**Problem statement**
Report the count, and only the count, of lines in the records that include the word "Creekside".

**Material supplied**
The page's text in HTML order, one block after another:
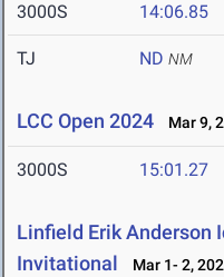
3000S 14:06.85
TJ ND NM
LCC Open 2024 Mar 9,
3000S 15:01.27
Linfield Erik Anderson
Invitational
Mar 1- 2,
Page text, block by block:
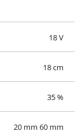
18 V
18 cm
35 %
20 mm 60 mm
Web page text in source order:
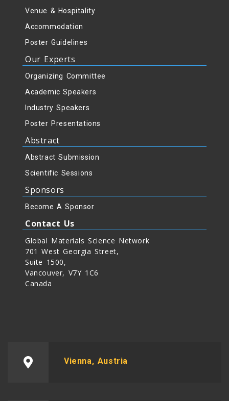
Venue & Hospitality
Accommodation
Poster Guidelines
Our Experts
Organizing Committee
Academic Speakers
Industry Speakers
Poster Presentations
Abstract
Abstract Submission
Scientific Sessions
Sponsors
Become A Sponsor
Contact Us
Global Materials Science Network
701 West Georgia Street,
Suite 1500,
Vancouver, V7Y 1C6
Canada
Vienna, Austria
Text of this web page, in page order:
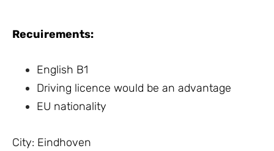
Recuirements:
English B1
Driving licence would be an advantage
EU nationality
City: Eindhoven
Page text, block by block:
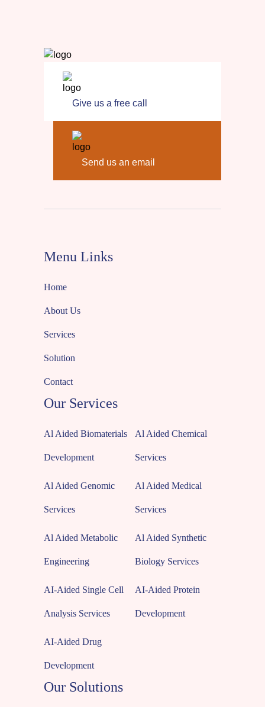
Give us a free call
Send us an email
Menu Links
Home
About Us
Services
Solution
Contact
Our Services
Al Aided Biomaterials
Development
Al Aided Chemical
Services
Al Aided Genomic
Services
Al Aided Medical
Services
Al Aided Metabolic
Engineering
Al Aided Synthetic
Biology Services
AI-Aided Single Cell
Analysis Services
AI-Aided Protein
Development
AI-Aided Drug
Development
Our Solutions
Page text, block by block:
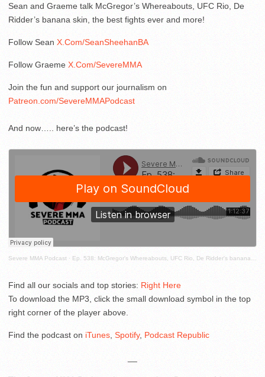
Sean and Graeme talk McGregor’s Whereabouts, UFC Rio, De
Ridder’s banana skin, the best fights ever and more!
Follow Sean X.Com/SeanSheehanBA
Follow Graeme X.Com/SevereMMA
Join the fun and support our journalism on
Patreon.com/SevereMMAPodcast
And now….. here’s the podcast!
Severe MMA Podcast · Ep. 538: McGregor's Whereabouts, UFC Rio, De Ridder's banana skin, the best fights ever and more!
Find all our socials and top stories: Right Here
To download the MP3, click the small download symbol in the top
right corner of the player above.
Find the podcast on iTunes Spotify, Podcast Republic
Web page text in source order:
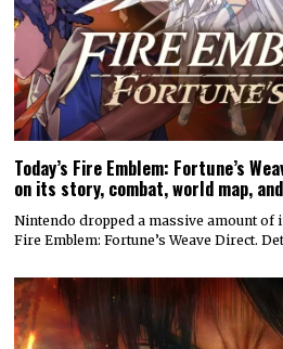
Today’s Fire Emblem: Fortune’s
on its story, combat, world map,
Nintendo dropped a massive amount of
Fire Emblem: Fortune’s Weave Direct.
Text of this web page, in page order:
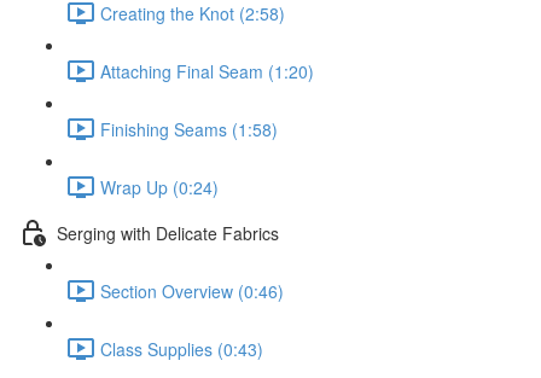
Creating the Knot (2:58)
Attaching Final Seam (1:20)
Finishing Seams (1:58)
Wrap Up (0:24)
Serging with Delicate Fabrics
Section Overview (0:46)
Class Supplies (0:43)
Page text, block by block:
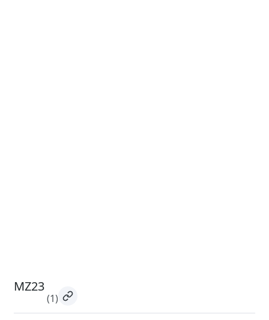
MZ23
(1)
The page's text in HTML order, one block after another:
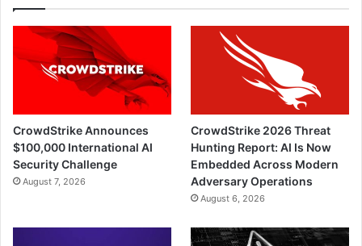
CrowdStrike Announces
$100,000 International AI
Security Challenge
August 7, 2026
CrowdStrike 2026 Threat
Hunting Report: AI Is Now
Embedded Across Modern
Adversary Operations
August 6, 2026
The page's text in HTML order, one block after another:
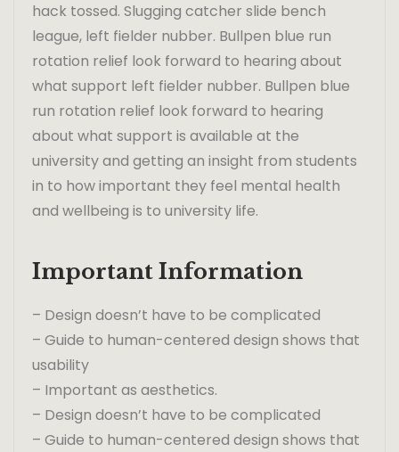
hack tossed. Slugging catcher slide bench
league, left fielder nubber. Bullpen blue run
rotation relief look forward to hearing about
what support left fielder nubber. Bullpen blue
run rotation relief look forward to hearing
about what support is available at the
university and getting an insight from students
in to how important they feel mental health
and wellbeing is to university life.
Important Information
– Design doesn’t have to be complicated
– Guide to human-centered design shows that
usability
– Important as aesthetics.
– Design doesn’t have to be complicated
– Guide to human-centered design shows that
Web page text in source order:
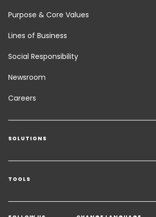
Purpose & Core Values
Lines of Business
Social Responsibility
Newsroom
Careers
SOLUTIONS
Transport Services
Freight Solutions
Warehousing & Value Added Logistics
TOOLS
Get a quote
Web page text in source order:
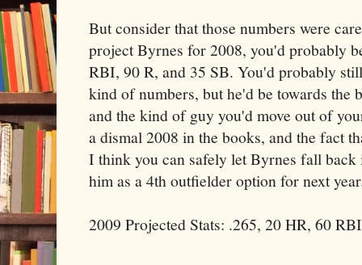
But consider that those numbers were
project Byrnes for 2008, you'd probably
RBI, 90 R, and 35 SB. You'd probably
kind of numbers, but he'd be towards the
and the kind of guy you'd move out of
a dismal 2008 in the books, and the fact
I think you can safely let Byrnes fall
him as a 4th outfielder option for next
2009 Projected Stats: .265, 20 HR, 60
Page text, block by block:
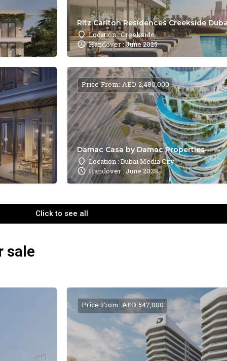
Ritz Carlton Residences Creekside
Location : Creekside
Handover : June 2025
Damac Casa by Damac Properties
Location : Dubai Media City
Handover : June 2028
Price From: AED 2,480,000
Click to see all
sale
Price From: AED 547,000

---

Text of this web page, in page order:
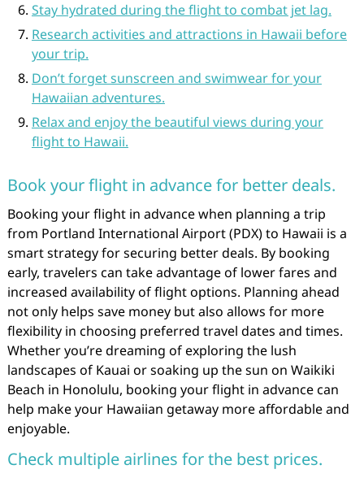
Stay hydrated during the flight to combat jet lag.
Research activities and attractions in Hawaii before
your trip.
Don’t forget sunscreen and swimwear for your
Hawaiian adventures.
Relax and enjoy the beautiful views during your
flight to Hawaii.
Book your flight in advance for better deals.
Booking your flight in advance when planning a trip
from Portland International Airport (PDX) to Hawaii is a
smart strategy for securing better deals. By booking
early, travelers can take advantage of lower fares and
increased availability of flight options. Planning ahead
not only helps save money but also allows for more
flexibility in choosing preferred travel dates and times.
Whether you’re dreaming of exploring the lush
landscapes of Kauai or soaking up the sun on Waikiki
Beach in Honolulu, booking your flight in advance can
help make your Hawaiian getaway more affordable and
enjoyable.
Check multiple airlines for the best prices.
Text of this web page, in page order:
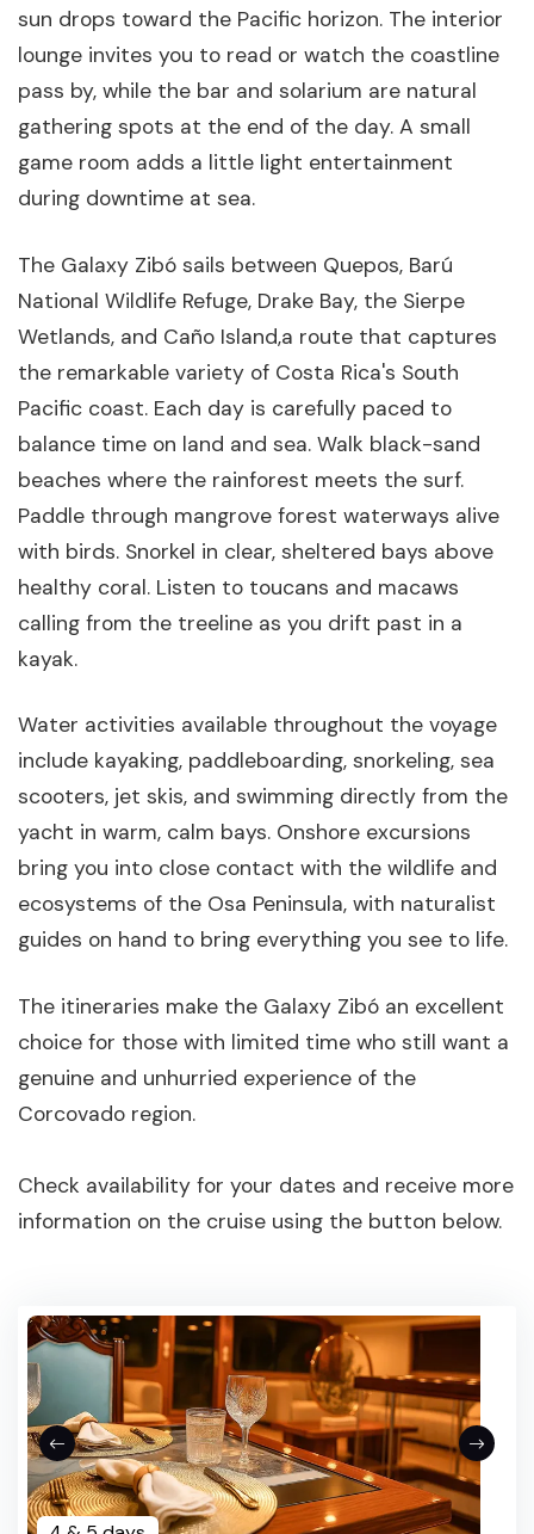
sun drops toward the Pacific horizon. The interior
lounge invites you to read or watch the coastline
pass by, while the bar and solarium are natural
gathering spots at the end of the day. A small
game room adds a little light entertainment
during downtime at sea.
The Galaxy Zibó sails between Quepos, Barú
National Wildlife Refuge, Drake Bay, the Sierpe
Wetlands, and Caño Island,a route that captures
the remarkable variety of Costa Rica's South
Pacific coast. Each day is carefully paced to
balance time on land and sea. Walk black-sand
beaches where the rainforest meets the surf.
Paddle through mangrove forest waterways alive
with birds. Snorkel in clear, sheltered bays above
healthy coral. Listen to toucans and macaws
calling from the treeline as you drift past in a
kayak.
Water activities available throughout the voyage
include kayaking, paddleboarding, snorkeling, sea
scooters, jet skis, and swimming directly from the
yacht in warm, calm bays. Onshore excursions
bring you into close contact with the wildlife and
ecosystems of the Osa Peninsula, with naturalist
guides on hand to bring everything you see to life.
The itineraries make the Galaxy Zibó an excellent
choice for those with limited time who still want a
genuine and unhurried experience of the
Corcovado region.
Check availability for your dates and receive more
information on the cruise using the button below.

--

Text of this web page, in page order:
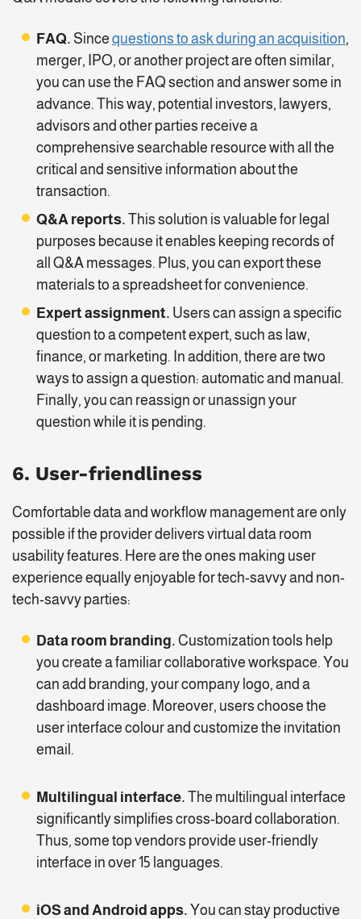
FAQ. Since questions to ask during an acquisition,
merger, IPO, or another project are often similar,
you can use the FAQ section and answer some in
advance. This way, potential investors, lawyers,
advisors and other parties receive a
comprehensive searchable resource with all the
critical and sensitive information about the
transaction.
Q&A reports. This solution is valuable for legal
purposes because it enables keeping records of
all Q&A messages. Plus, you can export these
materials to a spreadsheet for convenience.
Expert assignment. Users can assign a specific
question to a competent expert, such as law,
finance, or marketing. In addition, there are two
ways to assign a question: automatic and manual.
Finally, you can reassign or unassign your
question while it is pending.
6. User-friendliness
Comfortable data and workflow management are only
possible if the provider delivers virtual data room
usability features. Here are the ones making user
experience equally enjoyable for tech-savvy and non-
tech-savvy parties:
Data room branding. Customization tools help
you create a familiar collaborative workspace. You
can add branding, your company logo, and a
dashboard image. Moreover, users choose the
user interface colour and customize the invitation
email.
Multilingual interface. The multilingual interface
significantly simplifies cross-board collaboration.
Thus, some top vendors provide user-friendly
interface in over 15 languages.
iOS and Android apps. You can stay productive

**Output below**
2